Haven’t you always wished for a tool that could tell you whether a sentence was positive or negative?
...No?
Well me neither.
But, I stumbled across Yelp’s review database and thought it would be fun to try a bit of natural language processing. So here you go, the sentiment classifier that you never knew you wanted:
(Direct link to web app)
Since the model was trained on Yelp reviews, it seems to work better on sentences like:
“This pizza tastes terrible.”
Rather than something like:
“The long night is coming, and the dead come with it.”
The RNN model appears more accurate than logistic regression, at least in my testing.
WORD INSIGHTS
Before getting into the nitty-gritty details of the models, here are some nice visuals on word insights to get you (dear reader) to keep scrolling...

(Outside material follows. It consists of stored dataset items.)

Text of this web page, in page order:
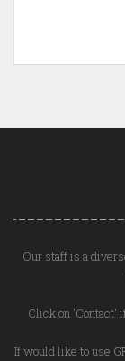
Our staff is a
Click on 'Contact'
If would like to use
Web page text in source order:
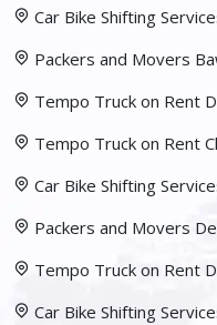
Car Bike Shifting
Packers and Movers
Tempo Truck on Rent
Tempo Truck on Rent
Car Bike Shifting
Packers and Movers
Tempo Truck on Rent
Car Bike Shifting

LOGISTIC REGRESSION WORD IMPORTANCES
Words with high feature importance in the logistic regression model are plotted below - no real surprises here.

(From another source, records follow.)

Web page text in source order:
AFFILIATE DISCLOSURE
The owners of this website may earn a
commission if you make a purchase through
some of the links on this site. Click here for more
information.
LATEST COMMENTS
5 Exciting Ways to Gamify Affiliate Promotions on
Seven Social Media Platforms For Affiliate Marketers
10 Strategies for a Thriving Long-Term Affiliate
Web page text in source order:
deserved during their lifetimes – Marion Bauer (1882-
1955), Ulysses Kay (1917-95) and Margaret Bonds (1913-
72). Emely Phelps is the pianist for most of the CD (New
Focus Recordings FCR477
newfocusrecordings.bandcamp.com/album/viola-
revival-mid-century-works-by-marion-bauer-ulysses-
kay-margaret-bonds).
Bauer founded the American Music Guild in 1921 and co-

RNN LEARNED WORD RELATIONSHIPS
The interactive 3D plot below shows the embedding weights learned by the RNN model for a sample of words (dimensionality is reduced with t-SNE so they can be visualized). Words that are close distance in the plot are considered close by the model.
Click (or tap) and drag to spin.
You can see that the model learned a bunch of relationships that make logical sense:
attorney and lawyer are really close
drink, music, dance, bar are all close together
cat and dog are neighbors, and disturbingly close to beef and pork
You’ve got nice, good, polite in a cluster, and bad, loud, rude, no, parking in another cluster
This one triggered me: crowded, gym
This was my favorite: toro, sake, and expensive
More details on the models below - fair warning, there aren’t any more cool graphs.
THE MODELS
Logistic Regression Classifier
The first step in any sentiment analysis is to translate sentences into numbers so that the “machine” can do calculations. For the logistic regression model, I used the term frequency-inverse document frequency (tf-idf) method to assign numeric weights to the words.

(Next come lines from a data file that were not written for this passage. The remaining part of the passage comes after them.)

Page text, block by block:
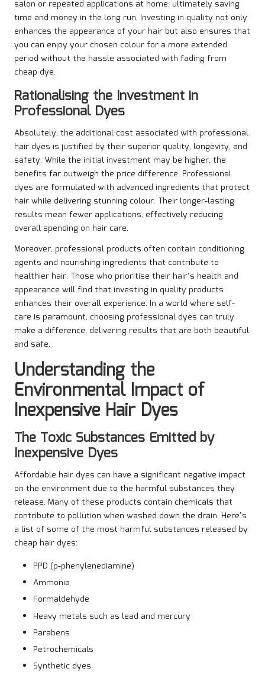
salon or repeated applications at home, ultimately saving
time and money in the long run. Investing in quality not only
enhances the appearance of your hair but also ensures that
you can enjoy your chosen colour for a more extended
period without the hassle associated with fading from
cheap dye.
Rationalising the Investment in
Professional Dyes
Absolutely, the additional cost associated with professional
hair dyes is justified by their superior quality, longevity, and
safety. While the initial investment may be higher, the
benefits far outweigh the price difference. Professional
dyes are formulated with advanced ingredients that protect
hair while delivering stunning colour. Their longer-lasting
results mean fewer applications, effectively reducing
overall spending on hair care.
Moreover, professional products often contain conditioning
agents and nourishing ingredients that contribute to
healthier hair. Those who prioritise their hair’s health and
appearance will find that investing in quality products
enhances their overall experience. In a world where self-
care is paramount, choosing professional dyes can truly
make a difference, delivering results that are both beautiful
and safe.
Understanding the
Environmental Impact of
Inexpensive Hair Dyes
The Toxic Substances Emitted by
Inexpensive Dyes
Affordable hair dyes can have a significant negative impact
on the environment due to the harmful substances they
release. Many of these products contain chemicals that
contribute to pollution when washed down the drain. Here’s
a list of some of the most harmful substances released by
cheap hair dyes:
PPD (p-phenylenediamine)
Ammonia
Formaldehyde
Heavy metals such as lead and mercury
Parabens
Petrochemicals
Synthetic dyes

Term frequency: how often the term appears in the review
Document frequency: how many reviews contain the term
A high weight is assigned if a word has a high term frequency (appears frequently in the review) and low document frequency (is relatively rare in other reviews).
After transforming the review text into a dataset of tf-idf weights, I added labels (3 stars or fewer = “negative”, 4 or 5 stars = “positive”) and fed the dataset into a logistic regression model.
The model achieved 89% recall on both negative and positive reviews on the test set, but had much better precision on positive reviews. Tuning C (inverse regularization parameter) didn’t help much. Adding words to the vocabulary didn’t help either, but restricting the vocabulary to 10K words produced marginally worse results.
Recurrent Neural Network Classifier
Key differences between using a recurrent neural network vs logistic regression (besides a much cooler name):
Uses SEQUENCES of words rather than simple term frequency (eg. “not bad” instead of “not” and “bad” separately)
WAY more computationally expensive
Just like logistic regression, we need weights for each word - but in this case the weights are learned as part of the larger training process. Weights are first initialized randomly, then passed forward through the model, then passed back with the gradients of the loss function, thus gradually learning the optimal embedding weights with more iterations. Word sequence also comes into play - as each word passes through the model, it takes input information from words that came before it.
To avoid punishing my MacBook GPU, I ended up going the cloud GPU route with Kaggle. Due to the 9-hour kernel run-time limit, I had to trade off the number of reviews in the dataset with the training batch size (with 750K records and batch size of 1024, you need to pass 733 batches through the network per epoch, for 100 epochs). I found that using fewer records with a smaller batch size produced better results.
Results below (0=negative, 1=positive):
The RNN model with 50K reviews and batch size of 64 achieved better precision than the logistic regression model for negative reviews, and was comparable everywhere else.